(Entries taken from a collection)
****

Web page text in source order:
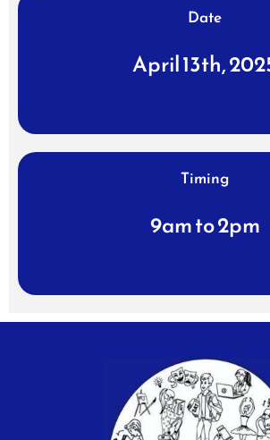
Date
April 13th,
Timing
9am to 2pm
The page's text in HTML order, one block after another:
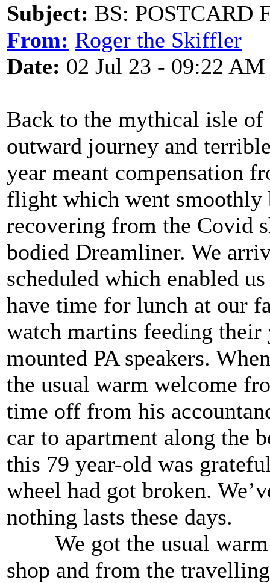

****

→ **Goal of the exercise**
Every record is to be reproduced exactly, with no pictures included.

→ **Answer space**
Web page text in source order:
Date
April 13th,
Timing
9am to 2pm
The page's text in HTML order, one block after another:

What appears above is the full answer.